Final answer:
The gradient of the function f(x, y) = cos(x^5 + y) is computed by taking the partial derivatives with respect to x and y, resulting in the vector (-sin(x^5 + y) · 5x^4, -sin(x^5 + y)).
Step-by-step explanation:
To calculate the gradient of the function f(x, y) = cos(x⁵ + y), we need to find the partial derivatives with respect to x and y. The gradient Vf is a vector that contains these partial derivatives as its components. To compute the partial derivative with respect to x, denoted as Fx, we apply the chain rule for derivatives which gives us Fx = -sin(x⁵ + y) · 5x⁴.

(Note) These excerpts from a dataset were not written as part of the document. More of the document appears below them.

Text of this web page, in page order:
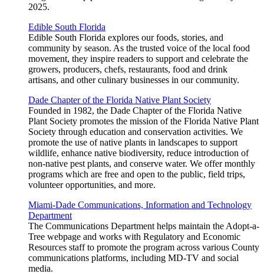
2025.
Edible South Florida
Edible South Florida explores our foods, stories, and
community by season. As the trusted voice of the local food
movement, they inspire readers to support and celebrate the
growers, producers, chefs, restaurants, food and drink
artisans, and other culinary businesses in our community.
Dade Chapter of the Florida Native Plant Society
Founded in 1982, the Dade Chapter of the Florida Native
Plant Society promotes the mission of the Florida Native Plant
Society through education and conservation activities. We
promote the use of native plants in landscapes to support
wildlife, enhance native biodiversity, reduce introduction of
non-native pest plants, and conserve water. We offer monthly
programs which are free and open to the public, field trips,
volunteer opportunities, and more.
Miami-Dade Communications, Information and Technology
Department
The Communications Department helps maintain the Adopt-a-
Tree webpage and works with Regulatory and Economic
Resources staff to promote the program across various County
communications platforms, including MD-TV and social
media.
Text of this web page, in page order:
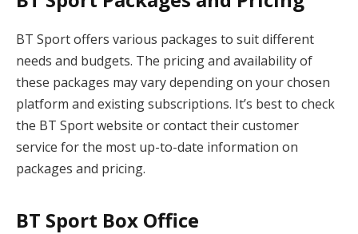
BT Sport offers various packages to suit different
needs and budgets. The pricing and availability of
these packages may vary depending on your chosen
platform and existing subscriptions. It’s best to check
the BT Sport website or contact their customer
service for the most up-to-date information on
packages and pricing.
BT Sport Box Office
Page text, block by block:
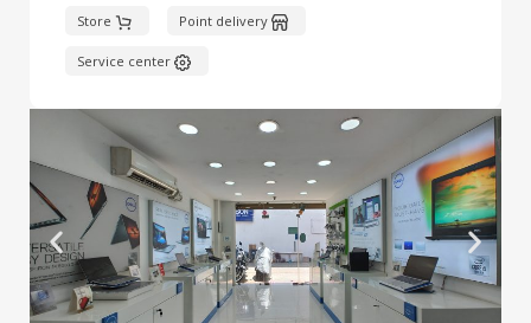
Store Point delivery
Service center
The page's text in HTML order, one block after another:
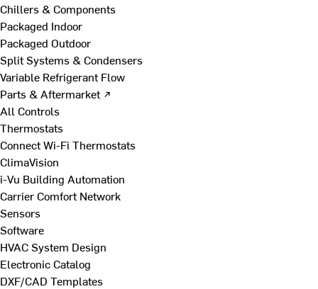
Chillers & Components
Packaged Indoor
Packaged Outdoor
Split Systems & Condensers
Variable Refrigerant Flow
Parts & Aftermarket ↗
All Controls
Thermostats
Connect Wi-Fi Thermostats
ClimaVision
i-Vu Building Automation
Carrier Comfort Network
Sensors
Software
HVAC System Design
Electronic Catalog
DXF/CAD Templates
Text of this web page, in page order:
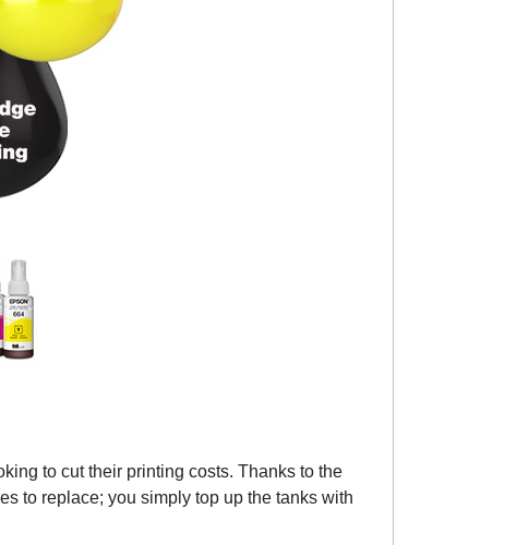
to cut their printing costs. Thanks to the
to replace; you simply top up the tanks with
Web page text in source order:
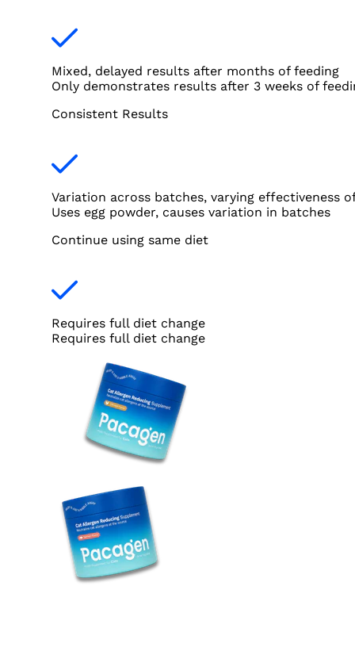
Mixed, delayed results after months of feeding
Only demonstrates results after 3 weeks of
Consistent Results
Variation across batches, varying effectiveness
Uses egg powder, causes variation in batches
Continue using same diet
Requires full diet change
Requires full diet change

Similarly, the partial derivative with respect to y, denoted as Fy, is simply Fy = -sin(x⁵ + y) because the derivative of cos(u) with respect to u is -sin(u) and the derivative of y with respect to y is 1.

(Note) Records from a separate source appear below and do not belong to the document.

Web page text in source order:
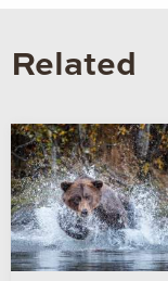
Related
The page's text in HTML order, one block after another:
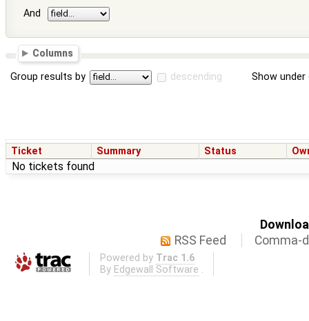
And
Columns
Group results by descending Show
Ticket Summary Status
No tickets found
RSS Feed
Comma-
Powered by Trac 1.6
By Edgewall Software .
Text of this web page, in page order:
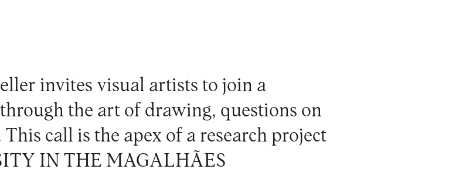
invites visual artists to join a
the art of drawing, questions on
call is the apex of a research project
IN THE MAGALHÃES
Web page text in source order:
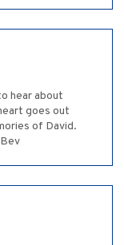
hear about
goes out
of David.
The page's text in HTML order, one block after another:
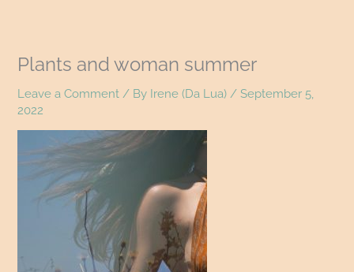
Plants and woman summer
Leave a Comment / By Irene (Da Lua) /September 5,
2022
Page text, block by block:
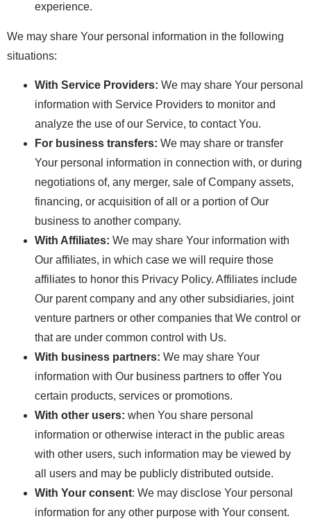
experience.
We may share Your personal information in the following
situations:
With Service Providers: We may share Your personal
information with Service Providers to monitor and
analyze the use of our Service, to contact You.
For business transfers: We may share or transfer
Your personal information in connection with, or during
negotiations of, any merger, sale of Company assets,
financing, or acquisition of all or a portion of Our
business to another company.
With Affiliates: We may share Your information with
Our affiliates, in which case we will require those
affiliates to honor this Privacy Policy. Affiliates include
Our parent company and any other subsidiaries, joint
venture partners or other companies that We control or
that are under common control with Us.
With business partners: We may share Your
information with Our business partners to offer You
certain products, services or promotions.
With other users: when You share personal
information or otherwise interact in the public areas
with other users, such information may be viewed by
all users and may be publicly distributed outside.
With Your consent: We may disclose Your personal
information for any other purpose with Your consent.

The gradient of f(x, y) is then the vector Vf given by (Fx, Fy), which in this case is (-sin(x⁵ + y) · 5x⁴, -sin(x⁵ + y)).

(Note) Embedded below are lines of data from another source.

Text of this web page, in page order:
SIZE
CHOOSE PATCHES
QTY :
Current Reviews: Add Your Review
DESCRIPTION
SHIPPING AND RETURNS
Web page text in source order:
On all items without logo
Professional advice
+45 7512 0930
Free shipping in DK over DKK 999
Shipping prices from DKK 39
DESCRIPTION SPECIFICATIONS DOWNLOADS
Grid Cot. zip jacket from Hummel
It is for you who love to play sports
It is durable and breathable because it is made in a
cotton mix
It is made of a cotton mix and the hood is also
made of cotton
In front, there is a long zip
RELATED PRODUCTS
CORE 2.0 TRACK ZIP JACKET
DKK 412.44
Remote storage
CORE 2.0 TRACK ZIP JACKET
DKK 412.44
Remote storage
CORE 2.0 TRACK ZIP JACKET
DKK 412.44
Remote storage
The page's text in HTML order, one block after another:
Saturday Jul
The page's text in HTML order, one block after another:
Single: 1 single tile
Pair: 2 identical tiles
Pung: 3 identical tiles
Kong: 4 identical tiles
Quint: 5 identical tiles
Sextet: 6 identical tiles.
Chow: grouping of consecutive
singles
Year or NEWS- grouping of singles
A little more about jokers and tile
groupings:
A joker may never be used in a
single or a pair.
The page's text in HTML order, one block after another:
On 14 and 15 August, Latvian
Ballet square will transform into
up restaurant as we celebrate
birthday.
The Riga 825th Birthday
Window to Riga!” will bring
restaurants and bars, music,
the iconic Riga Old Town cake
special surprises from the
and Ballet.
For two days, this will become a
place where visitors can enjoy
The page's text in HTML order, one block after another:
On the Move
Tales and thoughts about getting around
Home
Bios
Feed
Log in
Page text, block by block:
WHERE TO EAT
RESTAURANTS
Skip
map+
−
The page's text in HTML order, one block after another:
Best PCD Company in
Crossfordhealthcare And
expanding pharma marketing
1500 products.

To calculate the gradient of the function f(x, y) = cos(x⁵ + y), we need to find the partial derivatives of f with respect to x and y. The gradient vector is then given by (∂f/∂x, ∂f/∂y). In this case, ∂f/∂x = -5x⁴sin(x⁵ + y) and ∂f/∂y = -sin(x⁵ + y). Therefore, the gradient is (-5x⁴sin(x⁵ + y), -sin(x⁵ + y)).